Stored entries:

-- Opening Marker --

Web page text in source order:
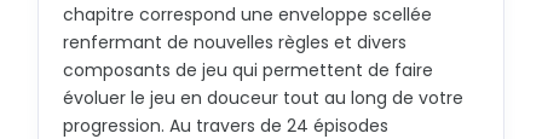
R
V
Z
chapitre correspond une enveloppe scellée
renfermant de nouvelles règles et divers
composants de jeu qui permettent de faire
évoluer le jeu en douceur tout au long de votre
progression. Au travers de 24 épisodes
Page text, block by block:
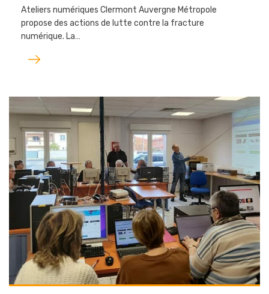
Ateliers numériques Clermont Auvergne Métropole
propose des actions de lutte contre la fracture
numérique. La…
Lire
l'article
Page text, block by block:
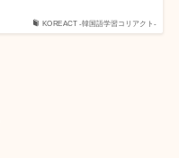
KOREACT -韓国語学習コリアクト-
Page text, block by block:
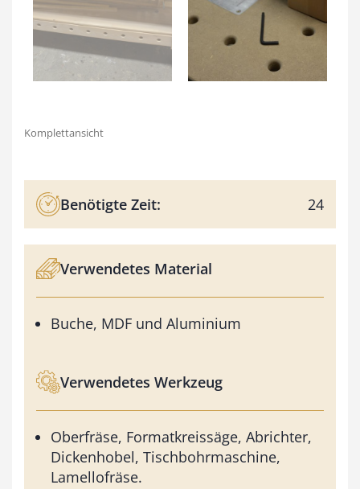
Komplettansicht
Benötigte Zeit: 24
Verwendetes Material
Buche, MDF und Aluminium
Verwendetes Werkzeug
Oberfräse, Formatkreissäge, Abrichter,
Dickenhobel, Tischbohrmaschine,
Lamellofräse.
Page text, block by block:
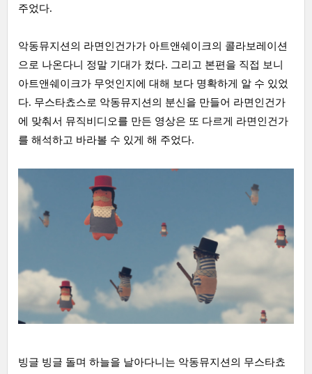
주었다.
악동뮤지션의 라면인건가가 아트앤쉐이크의 콜라보레이션
으로 나온다니 정말 기대가 컸다. 그리고 본편을 직접 보니
아트앤쉐이크가 무엇인지에 대해 보다 명확하게 알 수 있었
다. 무스타쵸스로 악동뮤지션의 분신을 만들어 라면인건가
에 맞춰서 뮤직비디오를 만든 영상은 또 다르게 라면인건가
를 해석하고 바라볼 수 있게 해 주었다.
빙글 빙글 돌며 하늘을 날아다니는 악동뮤지션의 무스타쵸
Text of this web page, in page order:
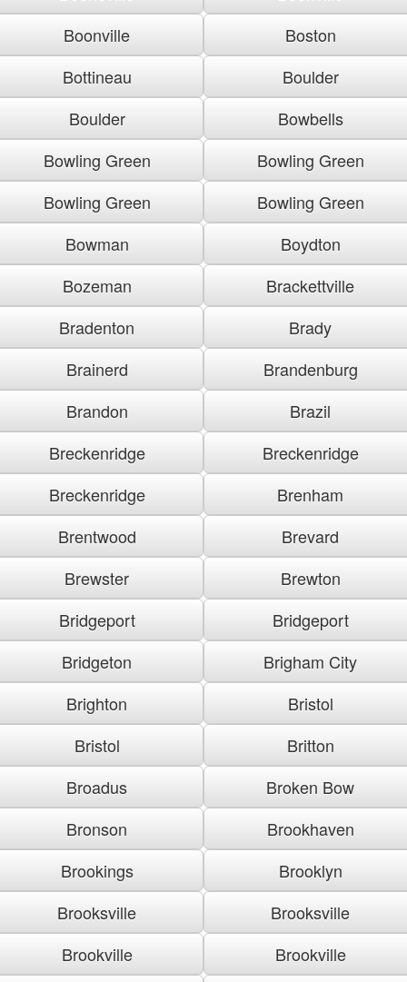
Boonville
Boston
Bottineau
Boulder
Boulder
Bowbells
Bowling Green
Bowling Green
Bowling Green
Bowling Green
Bowman
Boydton
Bozeman
Brackettville
Bradenton
Brady
Brainerd
Brandenburg
Brandon
Brazil
Breckenridge
Breckenridge
Breckenridge
Brenham
Brentwood
Brevard
Brewster
Brewton
Bridgeport
Bridgeport
Bridgeton
Brigham City
Brighton
Bristol
Bristol
Britton
Broadus
Broken Bow
Bronson
Brookhaven
Brookings
Brooklyn
Brooksville
Brooksville
Brookville
Brookville
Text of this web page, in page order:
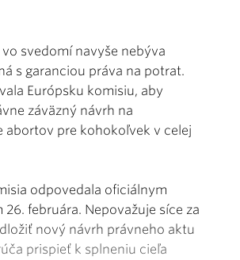
svedomí navyše nebýva
s garanciou práva na potrat.
Európsku komisiu, aby
záväzný návrh na
abortov pre kohokoľvek v celej
odpovedala oficiálnym
februára. Nepovažuje síce za
nový návrh právneho aktu
prispieť k splneniu cieľa
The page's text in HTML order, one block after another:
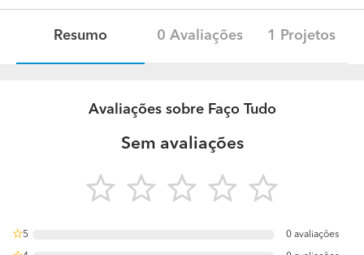
Resumo 0 Avaliações 1 Projetos
Avaliações sobre Faço Tudo
Sem avaliações
5 0 avaliações
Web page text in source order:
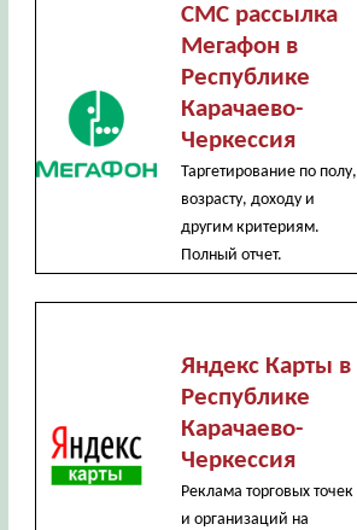
СМС рассылка
Мегафон в
Республике
Карачаево-
Черкессия
Таргетирование по полу,
возрасту, доходу и
другим критериям.
Полный отчет.
Яндекс Карты в
Республике
Карачаево-
Черкессия
Реклама торговых точек
и организаций на
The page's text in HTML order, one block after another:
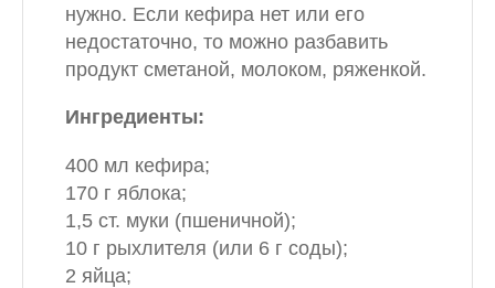
нужно. Если кефира нет или его
недостаточно, то можно разбавить
продукт сметаной, молоком, ряженкой.
Ингредиенты:
400 мл кефира;
170 г яблока;
1,5 ст. муки (пшеничной);
10 г рыхлителя (или 6 г соды);
2 яйца;
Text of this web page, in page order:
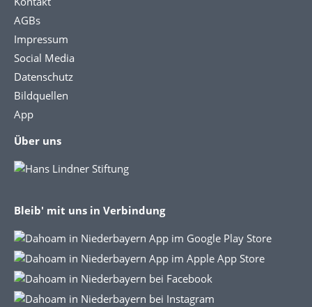
AGBs
Impressum
Social Media
Datenschutz
Bildquellen
App
Über uns
Bleib' mit uns in Verbindung
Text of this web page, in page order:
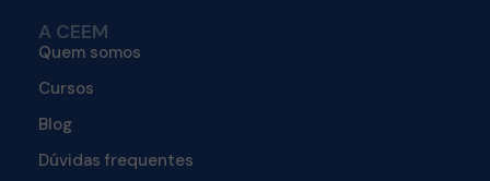
A CEEM
Quem somos
Cursos
Blog
Dúvidas frequentes
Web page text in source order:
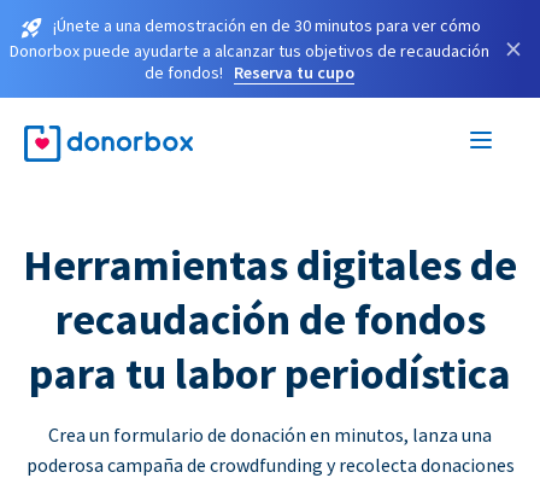
¡Únete a una demostración en de 30 minutos para ver cómo
Donorbox puede ayudarte a alcanzar tus objetivos de recaudación
de fondos!
Reserva tu cupo
×
Herramientas digitales de
recaudación de fondos
para tu labor periodística
Crea un formulario de donación en minutos, lanza una
poderosa campaña de crowdfunding y recolecta donaciones
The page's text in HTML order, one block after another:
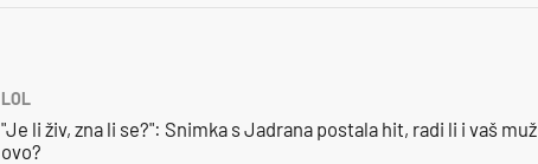
LOL
"Je li živ, zna li se?": Snimka s Jadrana postala hit, radi li i vaš muž
ovo?
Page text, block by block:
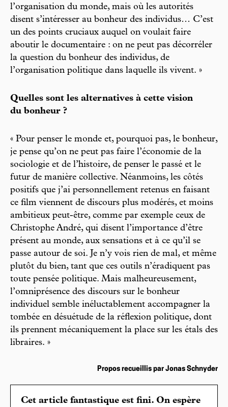
l’organisation du monde, mais où les autorités
disent s’intéresser au bonheur des individus… C’est
un des points cruciaux auquel on voulait faire
aboutir le documentaire : on ne peut pas décorréler
la question du bonheur des individus, de
l’organisation politique dans laquelle ils vivent. »
Quelles sont les alternatives à cette vision
du bonheur ?
« Pour penser le monde et, pourquoi pas, le bonheur,
je pense qu’on ne peut pas faire l’économie de la
sociologie et de l’histoire, de penser le passé et le
futur de manière collective. Néanmoins, les côtés
positifs que j’ai personnellement retenus en faisant
ce film viennent de discours plus modérés, et moins
ambitieux peut-être, comme par exemple ceux de
Christophe André, qui disent l’importance d’être
présent au monde, aux sensations et à ce qu’il se
passe autour de soi. Je n’y vois rien de mal, et même
plutôt du bien, tant que ces outils n’éradiquent pas
toute pensée politique. Mais malheureusement,
l’omniprésence des discours sur le bonheur
individuel semble inéluctablement accompagner la
tombée en désuétude de la réflexion politique, dont
ils prennent mécaniquement la place sur les étals des
libraires. »
Propos recueillis par Jonas Schnyder
Cet article fantastique est fini. On espère
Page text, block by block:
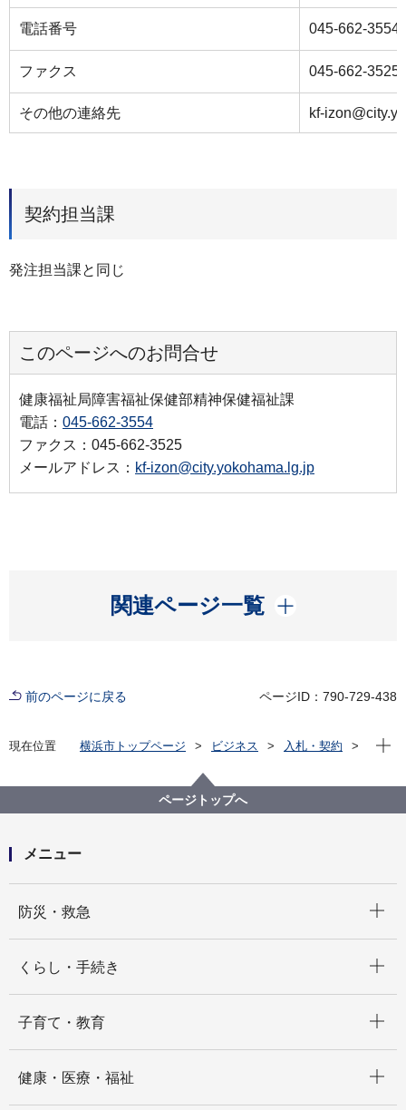
電話番号 045-662-3554
ファクス 045-662-3525
その他の連絡先 kf-
契約担当課
発注担当課と同じ
このページへのお問合せ
健康福祉局障害福祉保健部精神保健福祉課
電話： 045-662-3554
ファクス：045-662-3525
メールアドレス： kf-izon@city.yokohama.lg.jp
関連ページ一覧
開く
前のページに戻る ページID：790-729-438
現在位置 横浜市トップページ ビジネス
入札・契約
【入札結果掲載】依存症に関する普及啓発動画制作委
託
現在
ページトップへ
メニュー
防災・救急
くらし・手続き
子育て・教育
健康・医療・福祉
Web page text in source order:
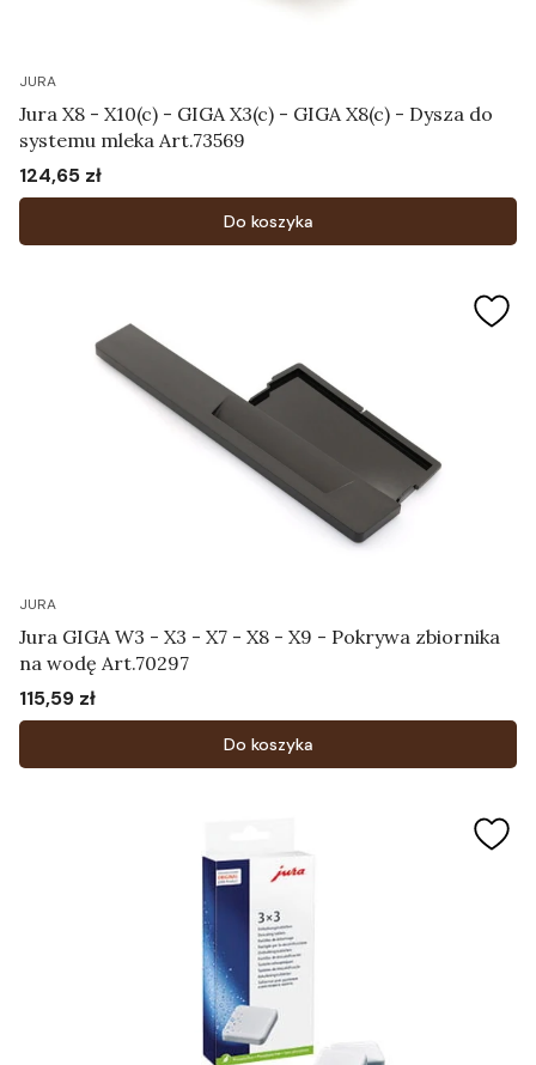
JURA
Jura X8 - X10(c) - GIGA X3(c) - GIGA X8(c) - Dysza do
systemu mleka Art.73569
Cena
124,65 zł
Do koszyka
JURA
Jura GIGA W3 - X3 - X7 - X8 - X9 - Pokrywa zbiornika
na wodę Art.70297
Cena
115,59 zł
Do koszyka
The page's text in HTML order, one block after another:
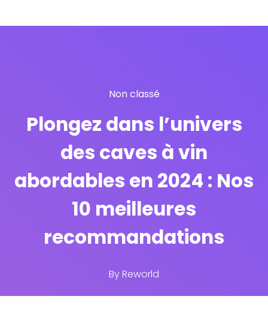
Non classé
Plongez dans l’univers
des caves à vin
abordables en 2024 : Nos
10 meilleures
recommandations
ByReworld
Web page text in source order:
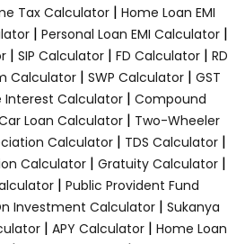
Tax Calculator | Home Loan EMI
| Personal Loan EMI Calculator |
| SIP Calculator | FD Calculator | RD
Calculator | SWP Calculator | GST
Interest Calculator| Compound
Loan Calculator| Two-Wheeler
Calculator| TDS Calculator|
Calculator| Gratuity Calculator|
| Public Provident Fund
Investment Calculator| Sukanya
| APY Calculator| Home Loan
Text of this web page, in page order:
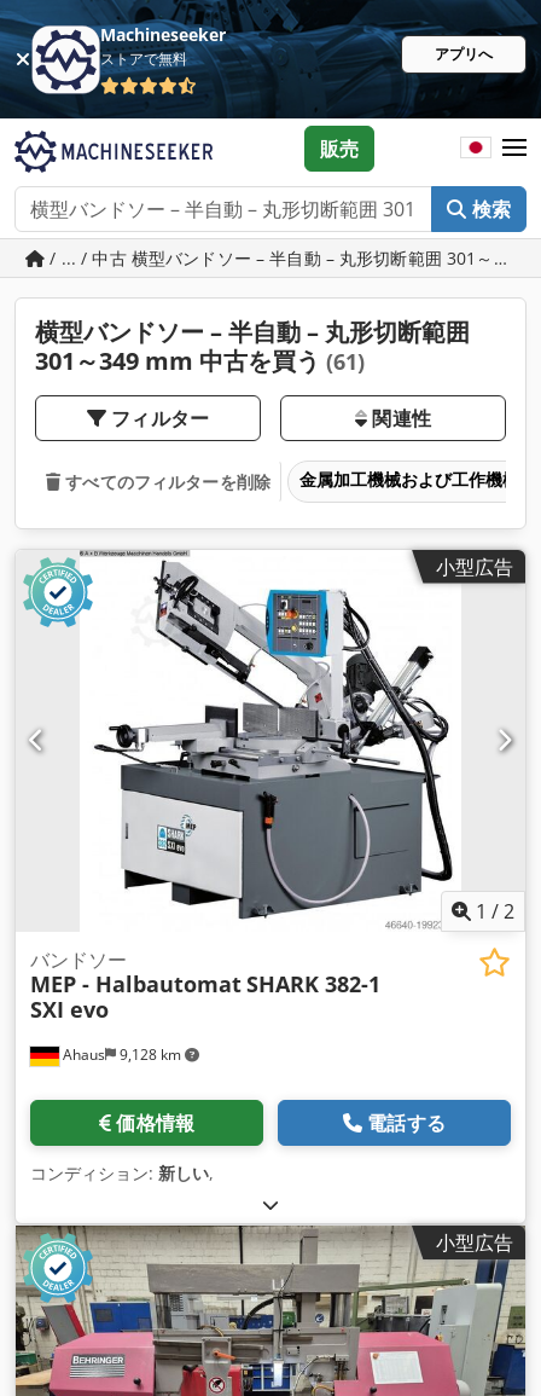
Machineseeker
ストアで無料 アプリへ
検索
販売
/ ... / 中古 横型バンドソー – 半自動 – 丸形切断範囲 301～349
横型バンドソー – 半自動 – 丸形切断範囲
301～349 mm 中古を買う (61)
フィルター 関連性
すべてのフィルターを削除 金属加工機械および工作機械
小型広告
1 /2
Ahaus 9,128 km
バンドソー
MEP - HalbautomatSHARK 382-1
SXI evo
価格情報 電話する
コンディション: 新しい,
小型広告
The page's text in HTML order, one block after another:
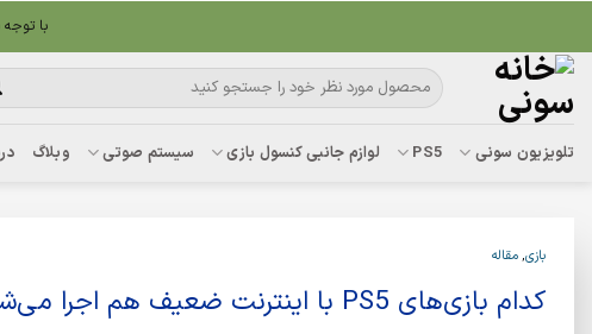
content
با توجه به
جستجو
برای:
تلویزیون سونی PS5 لوازم جانبی کنسول بازی سیستم صوتی وبلاگ
بازی,مقاله
کدام بازی‌های PS5 با اینترنت ضعیف هم اجرا می‌شوند؟

-- Closing Marker --

TASK TO COMPLETE> Since only the text is wanted, repeat all the records above exactly and omit the pictures.

ANSWER AREA>
Web page text in source order:
R
V
Z
chapitre correspond une enveloppe scellée
renfermant de nouvelles règles et divers
composants de jeu qui permettent de faire
évoluer le jeu en douceur tout au long de votre
progression. Au travers de 24 épisodes
Page text, block by block:
Ateliers numériques Clermont Auvergne Métropole
propose des actions de lutte contre la fracture
numérique. La…
Lire
l'article
Page text, block by block:
KOREACT -韓国語学習コリアクト-
Page text, block by block:
Komplettansicht
Benötigte Zeit: 24
Verwendetes Material
Buche, MDF und Aluminium
Verwendetes Werkzeug
Oberfräse, Formatkreissäge, Abrichter,
Dickenhobel, Tischbohrmaschine,
Lamellofräse.
Page text, block by block:
주었다.
악동뮤지션의 라면인건가가 아트앤쉐이크의 콜라보레이션
으로 나온다니 정말 기대가 컸다. 그리고 본편을 직접 보니
아트앤쉐이크가 무엇인지에 대해 보다 명확하게 알 수 있었
다. 무스타쵸스로 악동뮤지션의 분신을 만들어 라면인건가
에 맞춰서 뮤직비디오를 만든 영상은 또 다르게 라면인건가
를 해석하고 바라볼 수 있게 해 주었다.
빙글 빙글 돌며 하늘을 날아다니는 악동뮤지션의 무스타쵸
Text of this web page, in page order:
Boonville
Boston
Bottineau
Boulder
Boulder
Bowbells
Bowling Green
Bowling Green
Bowling Green
Bowling Green
Bowman
Boydton
Bozeman
Brackettville
Bradenton
Brady
Brainerd
Brandenburg
Brandon
Brazil
Breckenridge
Breckenridge
Breckenridge
Brenham
Brentwood
Brevard
Brewster
Brewton
Bridgeport
Bridgeport
Bridgeton
Brigham City
Brighton
Bristol
Bristol
Britton
Broadus
Broken Bow
Bronson
Brookhaven
Brookings
Brooklyn
Brooksville
Brooksville
Brookville
Brookville
Text of this web page, in page order:
svedomí navyše nebýva
s garanciou práva na potrat.
Európsku komisiu, aby
záväzný návrh na
abortov pre kohokoľvek v celej
odpovedala oficiálnym
februára. Nepovažuje síce za
nový návrh právneho aktu
prispieť k splneniu cieľa
The page's text in HTML order, one block after another:
Resumo 0 Avaliações 1 Projetos
Avaliações sobre Faço Tudo
Sem avaliações
5 0 avaliações
Web page text in source order:
СМС рассылка
Мегафон в
Республике
Карачаево-
Черкессия
Таргетирование по полу,
возрасту, доходу и
другим критериям.
Полный отчет.
Яндекс Карты в
Республике
Карачаево-
Черкессия
Реклама торговых точек
и организаций на
The page's text in HTML order, one block after another:
нужно. Если кефира нет или его
недостаточно, то можно разбавить
продукт сметаной, молоком, ряженкой.
Ингредиенты:
400 мл кефира;
170 г яблока;
1,5 ст. муки (пшеничной);
10 г рыхлителя (или 6 г соды);
2 яйца;
Text of this web page, in page order:
AGBs
Impressum
Social Media
Datenschutz
Bildquellen
App
Über uns
Bleib' mit uns in Verbindung
Text of this web page, in page order:
A CEEM
Quem somos
Cursos
Blog
Dúvidas frequentes
Web page text in source order:
¡Únete a una demostración en de 30 minutos para ver cómo
Donorbox puede ayudarte a alcanzar tus objetivos de recaudación
de fondos!
Reserva tu cupo
×
Herramientas digitales de
recaudación de fondos
para tu labor periodística
Crea un formulario de donación en minutos, lanza una
poderosa campaña de crowdfunding y recolecta donaciones
The page's text in HTML order, one block after another:
LOL
"Je li živ, zna li se?": Snimka s Jadrana postala hit, radi li i vaš muž
ovo?
Page text, block by block:
l’organisation du monde, mais où les autorités
disent s’intéresser au bonheur des individus… C’est
un des points cruciaux auquel on voulait faire
aboutir le documentaire : on ne peut pas décorréler
la question du bonheur des individus, de
l’organisation politique dans laquelle ils vivent. »
Quelles sont les alternatives à cette vision
du bonheur ?
« Pour penser le monde et, pourquoi pas, le bonheur,
je pense qu’on ne peut pas faire l’économie de la
sociologie et de l’histoire, de penser le passé et le
futur de manière collective. Néanmoins, les côtés
positifs que j’ai personnellement retenus en faisant
ce film viennent de discours plus modérés, et moins
ambitieux peut-être, comme par exemple ceux de
Christophe André, qui disent l’importance d’être
présent au monde, aux sensations et à ce qu’il se
passe autour de soi. Je n’y vois rien de mal, et même
plutôt du bien, tant que ces outils n’éradiquent pas
toute pensée politique. Mais malheureusement,
l’omniprésence des discours sur le bonheur
individuel semble inéluctablement accompagner la
tombée en désuétude de la réflexion politique, dont
ils prennent mécaniquement la place sur les étals des
libraires. »
Propos recueillis par Jonas Schnyder
Cet article fantastique est fini. On espère
Page text, block by block:
電話番号 045-662-3554
ファクス 045-662-3525
その他の連絡先 kf-
契約担当課
発注担当課と同じ
このページへのお問合せ
健康福祉局障害福祉保健部精神保健福祉課
電話： 045-662-3554
ファクス：045-662-3525
メールアドレス： kf-izon@city.yokohama.lg.jp
関連ページ一覧
開く
前のページに戻る ページID：790-729-438
現在位置 横浜市トップページ ビジネス
入札・契約
【入札結果掲載】依存症に関する普及啓発動画制作委
託
現在
ページトップへ
メニュー
防災・救急
くらし・手続き
子育て・教育
健康・医療・福祉
Web page text in source order:
JURA
Jura X8 - X10(c) - GIGA X3(c) - GIGA X8(c) - Dysza do
systemu mleka Art.73569
Cena
124,65 zł
Do koszyka
JURA
Jura GIGA W3 - X3 - X7 - X8 - X9 - Pokrywa zbiornika
na wodę Art.70297
Cena
115,59 zł
Do koszyka
The page's text in HTML order, one block after another:
Non classé
Plongez dans l’univers
des caves à vin
abordables en 2024 : Nos
10 meilleures
recommandations
ByReworld
Web page text in source order:
Tax Calculator | Home Loan EMI
| Personal Loan EMI Calculator |
| SIP Calculator | FD Calculator | RD
Calculator | SWP Calculator | GST
Interest Calculator| Compound
Loan Calculator| Two-Wheeler
Calculator| TDS Calculator|
Calculator| Gratuity Calculator|
| Public Provident Fund
Investment Calculator| Sukanya
| APY Calculator| Home Loan
Text of this web page, in page order:
Machineseeker
ストアで無料 アプリへ
検索
販売
/ ... / 中古 横型バンドソー – 半自動 – 丸形切断範囲 301～349
横型バンドソー – 半自動 – 丸形切断範囲
301～349 mm 中古を買う (61)
フィルター 関連性
すべてのフィルターを削除 金属加工機械および工作機械
小型広告
1 /2
Ahaus 9,128 km
バンドソー
MEP - HalbautomatSHARK 382-1
SXI evo
価格情報 電話する
コンディション: 新しい,
小型広告
The page's text in HTML order, one block after another:
content
با توجه به
جستجو
برای:
تلویزیون سونی PS5 لوازم جانبی کنسول بازی سیستم صوتی وبلاگ
بازی,مقاله
کدام بازی‌های PS5 با اینترنت ضعیف هم اجرا می‌شوند؟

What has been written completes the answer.